= Your objective =
Find the line with "Bill Validation (45, 392, 127, 408)" in the records below. Copy it and every line after it, up to and including the line with "Subscribe to our Updates".

= Records for the exercise =
━━━

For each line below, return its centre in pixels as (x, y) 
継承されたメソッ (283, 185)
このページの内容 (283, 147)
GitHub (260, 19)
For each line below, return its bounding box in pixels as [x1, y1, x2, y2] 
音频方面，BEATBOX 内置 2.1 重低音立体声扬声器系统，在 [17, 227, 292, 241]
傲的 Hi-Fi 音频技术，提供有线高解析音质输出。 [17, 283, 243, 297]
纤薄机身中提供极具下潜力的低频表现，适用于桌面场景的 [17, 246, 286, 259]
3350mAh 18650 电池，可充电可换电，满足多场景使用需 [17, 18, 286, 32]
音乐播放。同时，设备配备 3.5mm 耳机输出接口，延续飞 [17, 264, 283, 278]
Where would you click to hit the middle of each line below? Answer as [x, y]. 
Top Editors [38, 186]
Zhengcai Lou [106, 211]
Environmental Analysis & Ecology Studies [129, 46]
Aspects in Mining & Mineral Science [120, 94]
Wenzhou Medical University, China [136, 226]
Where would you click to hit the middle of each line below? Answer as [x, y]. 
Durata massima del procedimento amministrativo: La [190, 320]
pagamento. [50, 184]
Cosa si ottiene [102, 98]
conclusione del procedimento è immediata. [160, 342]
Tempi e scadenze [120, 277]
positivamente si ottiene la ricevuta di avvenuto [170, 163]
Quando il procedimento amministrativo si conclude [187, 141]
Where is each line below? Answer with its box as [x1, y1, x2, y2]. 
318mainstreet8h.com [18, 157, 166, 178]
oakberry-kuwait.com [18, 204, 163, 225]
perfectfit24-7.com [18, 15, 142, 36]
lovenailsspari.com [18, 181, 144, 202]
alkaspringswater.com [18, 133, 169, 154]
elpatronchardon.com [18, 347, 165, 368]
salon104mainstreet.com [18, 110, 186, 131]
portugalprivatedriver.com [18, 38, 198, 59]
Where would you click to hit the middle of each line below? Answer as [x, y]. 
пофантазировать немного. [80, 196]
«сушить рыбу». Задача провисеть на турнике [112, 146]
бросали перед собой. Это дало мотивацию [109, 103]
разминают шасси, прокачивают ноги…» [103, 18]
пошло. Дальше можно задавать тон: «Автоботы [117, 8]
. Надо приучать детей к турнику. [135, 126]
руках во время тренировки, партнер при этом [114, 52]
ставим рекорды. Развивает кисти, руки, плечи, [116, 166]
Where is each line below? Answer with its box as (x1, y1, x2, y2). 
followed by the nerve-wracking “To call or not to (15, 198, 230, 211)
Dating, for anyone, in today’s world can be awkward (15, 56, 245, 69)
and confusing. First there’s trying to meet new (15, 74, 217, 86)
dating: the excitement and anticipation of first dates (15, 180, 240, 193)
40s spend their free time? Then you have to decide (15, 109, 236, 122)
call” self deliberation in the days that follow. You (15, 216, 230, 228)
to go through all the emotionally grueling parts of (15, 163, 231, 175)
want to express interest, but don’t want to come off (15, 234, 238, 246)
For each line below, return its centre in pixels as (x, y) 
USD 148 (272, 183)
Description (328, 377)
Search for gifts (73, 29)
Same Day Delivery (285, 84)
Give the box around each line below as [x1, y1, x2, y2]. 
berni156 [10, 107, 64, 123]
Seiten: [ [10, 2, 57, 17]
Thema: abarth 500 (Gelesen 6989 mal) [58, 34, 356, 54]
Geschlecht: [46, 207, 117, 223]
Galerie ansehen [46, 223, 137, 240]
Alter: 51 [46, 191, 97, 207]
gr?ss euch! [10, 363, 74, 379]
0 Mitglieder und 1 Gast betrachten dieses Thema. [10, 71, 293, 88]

━━━

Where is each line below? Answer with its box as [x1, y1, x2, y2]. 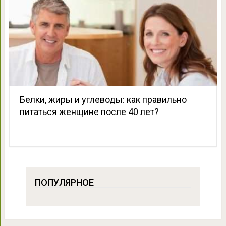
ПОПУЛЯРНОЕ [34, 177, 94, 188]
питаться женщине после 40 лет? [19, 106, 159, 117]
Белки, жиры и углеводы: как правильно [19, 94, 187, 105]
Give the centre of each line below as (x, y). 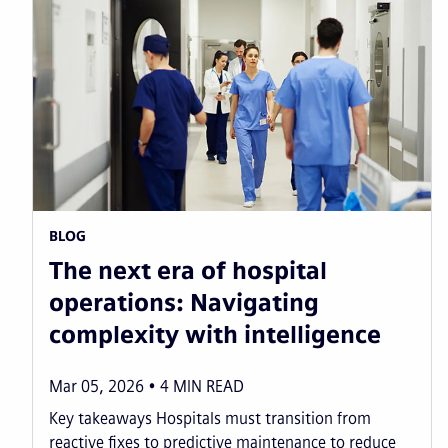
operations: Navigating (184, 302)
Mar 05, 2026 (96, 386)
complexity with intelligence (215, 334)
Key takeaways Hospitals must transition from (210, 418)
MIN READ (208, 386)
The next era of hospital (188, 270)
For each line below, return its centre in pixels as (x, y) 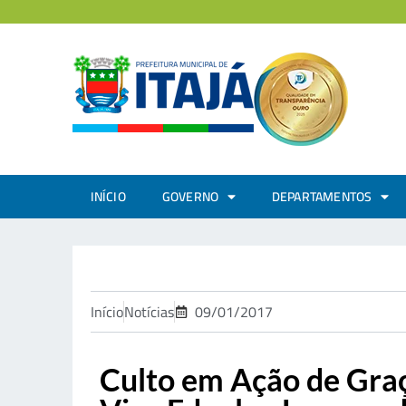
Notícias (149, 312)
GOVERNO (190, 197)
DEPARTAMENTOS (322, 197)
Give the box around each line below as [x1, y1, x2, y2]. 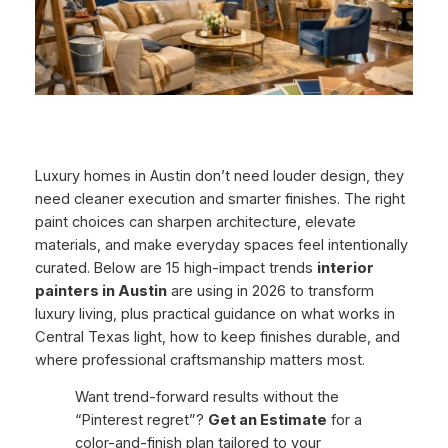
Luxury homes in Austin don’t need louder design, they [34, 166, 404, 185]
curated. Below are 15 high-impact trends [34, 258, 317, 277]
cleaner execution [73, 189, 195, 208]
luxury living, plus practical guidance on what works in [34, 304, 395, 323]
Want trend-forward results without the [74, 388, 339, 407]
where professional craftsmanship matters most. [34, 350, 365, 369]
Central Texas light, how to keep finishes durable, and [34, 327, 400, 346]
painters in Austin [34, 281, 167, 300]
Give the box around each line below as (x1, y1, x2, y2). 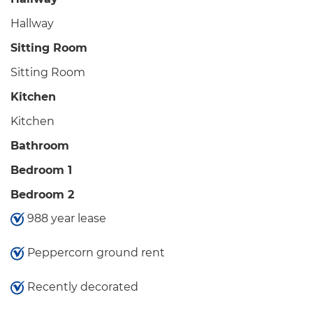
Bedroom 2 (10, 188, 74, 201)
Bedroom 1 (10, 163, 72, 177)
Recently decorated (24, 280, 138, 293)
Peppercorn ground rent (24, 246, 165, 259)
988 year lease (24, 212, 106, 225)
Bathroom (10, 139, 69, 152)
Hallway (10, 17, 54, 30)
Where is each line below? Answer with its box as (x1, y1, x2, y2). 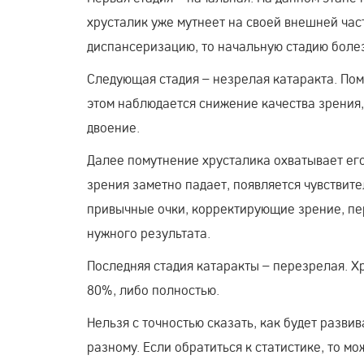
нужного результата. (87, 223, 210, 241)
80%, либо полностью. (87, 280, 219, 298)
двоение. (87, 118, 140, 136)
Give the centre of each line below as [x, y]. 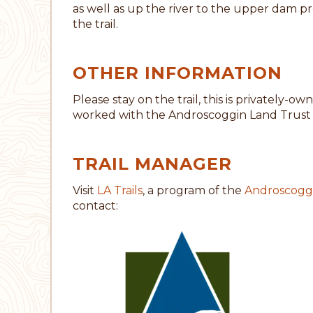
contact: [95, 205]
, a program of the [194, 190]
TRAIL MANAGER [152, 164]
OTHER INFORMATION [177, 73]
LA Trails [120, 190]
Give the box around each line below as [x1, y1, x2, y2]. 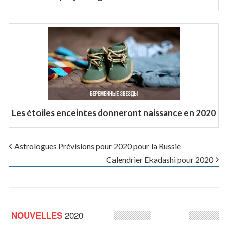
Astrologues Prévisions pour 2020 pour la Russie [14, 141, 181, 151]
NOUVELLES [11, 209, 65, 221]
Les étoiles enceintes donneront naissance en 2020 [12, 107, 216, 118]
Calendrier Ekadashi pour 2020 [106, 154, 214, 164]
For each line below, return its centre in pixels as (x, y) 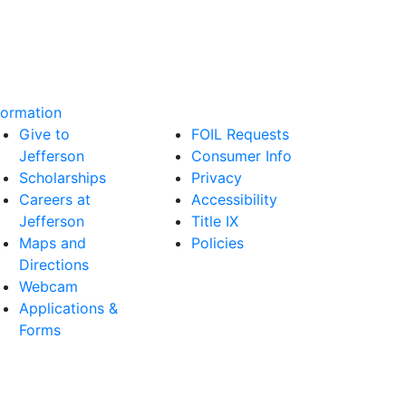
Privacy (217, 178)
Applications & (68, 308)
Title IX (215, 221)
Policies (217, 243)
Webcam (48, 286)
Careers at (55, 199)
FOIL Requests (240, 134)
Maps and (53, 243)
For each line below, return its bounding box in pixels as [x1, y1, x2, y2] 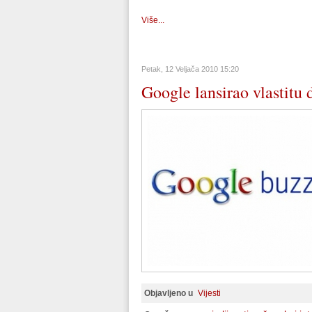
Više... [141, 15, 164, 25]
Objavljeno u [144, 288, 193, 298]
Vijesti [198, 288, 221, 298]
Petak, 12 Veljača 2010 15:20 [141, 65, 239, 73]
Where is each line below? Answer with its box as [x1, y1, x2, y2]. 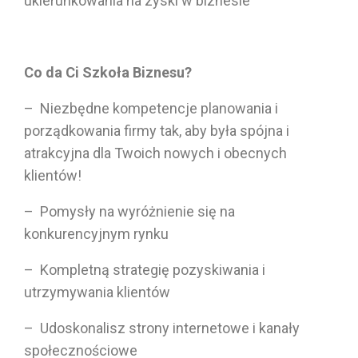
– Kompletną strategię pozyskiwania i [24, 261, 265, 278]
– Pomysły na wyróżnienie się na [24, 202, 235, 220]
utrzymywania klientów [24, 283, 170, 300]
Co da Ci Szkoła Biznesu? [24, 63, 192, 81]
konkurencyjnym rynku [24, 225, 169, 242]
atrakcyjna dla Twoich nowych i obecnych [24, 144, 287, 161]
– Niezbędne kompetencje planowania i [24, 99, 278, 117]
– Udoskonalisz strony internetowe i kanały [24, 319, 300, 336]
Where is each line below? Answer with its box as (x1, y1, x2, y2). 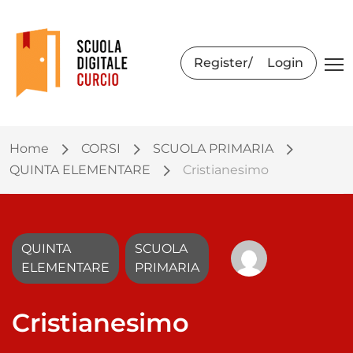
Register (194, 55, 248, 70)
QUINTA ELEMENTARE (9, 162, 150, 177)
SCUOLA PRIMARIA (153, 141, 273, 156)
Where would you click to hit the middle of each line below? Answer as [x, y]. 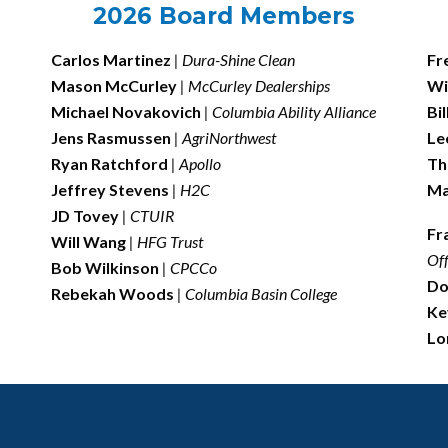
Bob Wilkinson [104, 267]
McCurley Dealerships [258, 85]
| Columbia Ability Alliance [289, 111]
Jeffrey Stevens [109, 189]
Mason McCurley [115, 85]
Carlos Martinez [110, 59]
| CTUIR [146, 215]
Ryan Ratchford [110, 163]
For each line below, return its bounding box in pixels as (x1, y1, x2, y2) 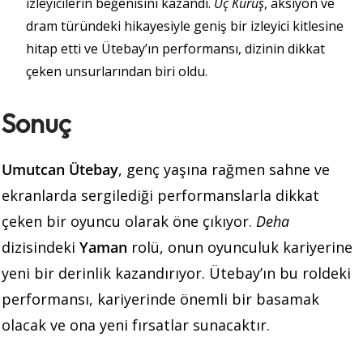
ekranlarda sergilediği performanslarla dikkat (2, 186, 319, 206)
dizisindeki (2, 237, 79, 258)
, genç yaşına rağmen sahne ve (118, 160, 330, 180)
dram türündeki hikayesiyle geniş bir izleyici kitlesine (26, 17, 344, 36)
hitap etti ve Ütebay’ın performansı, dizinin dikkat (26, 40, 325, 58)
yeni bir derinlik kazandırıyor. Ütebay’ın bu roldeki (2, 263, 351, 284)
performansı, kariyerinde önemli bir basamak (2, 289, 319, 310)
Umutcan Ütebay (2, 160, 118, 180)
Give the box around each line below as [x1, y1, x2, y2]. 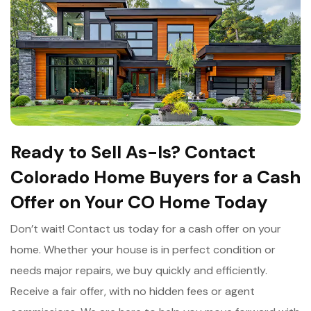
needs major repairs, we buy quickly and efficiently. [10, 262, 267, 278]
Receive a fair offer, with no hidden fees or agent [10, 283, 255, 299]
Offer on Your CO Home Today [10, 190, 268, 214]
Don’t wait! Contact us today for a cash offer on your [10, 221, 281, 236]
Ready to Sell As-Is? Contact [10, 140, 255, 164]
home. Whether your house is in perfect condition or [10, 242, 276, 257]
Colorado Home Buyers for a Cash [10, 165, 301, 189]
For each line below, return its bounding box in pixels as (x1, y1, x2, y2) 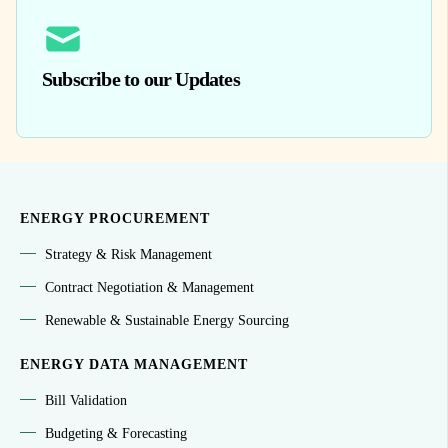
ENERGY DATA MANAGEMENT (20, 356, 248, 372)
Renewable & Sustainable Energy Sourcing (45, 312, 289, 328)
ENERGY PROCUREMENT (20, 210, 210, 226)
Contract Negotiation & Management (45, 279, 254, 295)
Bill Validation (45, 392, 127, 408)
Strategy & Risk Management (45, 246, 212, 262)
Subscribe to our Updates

━━━

= Response =
Bill Validation (45, 392, 127, 408)
Strategy & Risk Management (45, 246, 212, 262)
Subscribe to our Updates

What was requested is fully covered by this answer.